McNamara hadn't even realized she was wearing the wig. "It was just right for the part," he said. "The character's a chameleon ... she has to surprise you."

Not surprisingly, Beauvais-Nilon got the role of Nora Gage, a private investigator at a high-end detective firm functioning on the fringes of the law.

The actress played assistant district attorney Valerie Hayward from 2001-2004 on "NYPD Blue," and was highly recommended to McNamara by series creator Steven Bochco.

Sharply suited with hair drawn back, Hayward manifested stylish efficiency. Gage, when she's not in disguise, also wears her hair pulled back and is described in ABC publicity notes as "ruthlessly efficient."

Beauvais-Nilon is amused that she seems to "get these tough chick roles, telling the boys what to do."

They're against type. "I'm the most non-confrontational person ... this is me," she says, dressed in a vivid orange skirt and white T-shirt, her long, dark hair flowing free.

"Eyes," which also stars Tim Daly as morally ambivalent boss Harlan Judd, debuts tonight.

The challenging time slot is opposite two powerful procedurals -- NBC's "Law & Order" and CBS's "CSI: NY."

"It's only fair, it's exactly what I deserve," McNamara says of his time slot. "I've got to put my money where my mouth is. I've been shooting off my mouth for two years that Americans are ready for a detective procedural that's fun."

McNamara thinks crime shows have gotten too serious and are becoming parodies of themselves, so he designed a character-driven series that echoes the tongue-in-cheek style of old crime-solving hits like "Maverick," "Magnum, P.I." and "The Rockford Files."

He also believes his show fits the style of ABC's current successful series, including "Lost" and "Alias," which have an idiosyncratic take on established genres.

"We want the show to be a satisfying mystery every week ... on the other hand we obviously do not take ourselves that seriously," he says. "It has a lot more to do with 'Desperate Housewives' than it does with 'CSI."'

Beauvais-Nilon says the show's fresh writing and her character's chameleon nature proved appealing. So did the fact that "Eyes" is shot in Los Angeles, where she lives with her husband and teenage son.

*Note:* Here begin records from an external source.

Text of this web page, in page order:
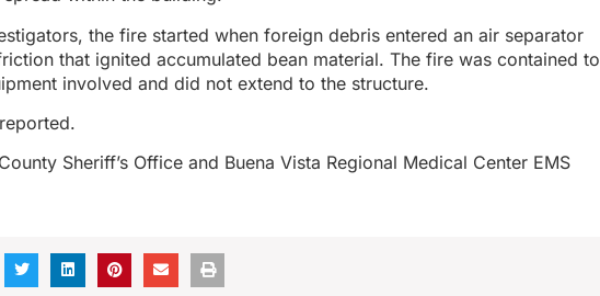
the fire started when foreign debris entered an air separator
that ignited accumulated bean material. The fire was contained to
involved and did not extend to the structure.
Sheriff’s Office and Buena Vista Regional Medical Center EMS
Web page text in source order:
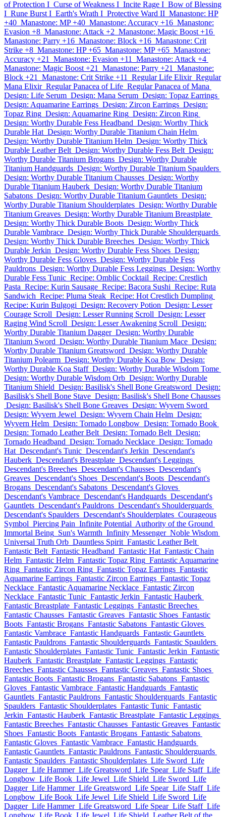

Born in Haiti, Beauvais-Nilon, 38, moved to Massachusetts when she was 7, after her mother came to America to attend nursing school "to provide opportunities" for her seven children.

"I thought mom had lost her mind. First we were in a country where it's freezing in winter ... and I didn't know how to speak any English, so I couldn't go to school right away."

Later the family moved to Miami. She began taking dance lessons, and by her mid-teens family and friends were encouraging her to be a model.

She drove to Fort Lauderdale to try her luck at an agency's open call. She was stopped at a red light putting on some lip gloss when "a hand comes into the car and startles me. It's a woman with a card in her hand. She goes, 'Are you a model?' I go, 'Well, I'd like to be."'

The woman turned out to be from the agency she was going to. "It was just like an intervention, or whatever you like to call it," Beauvais-Nilon laughs. "Being from Haiti, we are like superstitious, so I took it as a sign, and that's how I got started."

She believes her modeling experience made her "more comfortable in front of the cameras," but acknowledges that when she segued into acting, it took "a while to win casting directors over, to let them know I was serious about my craft."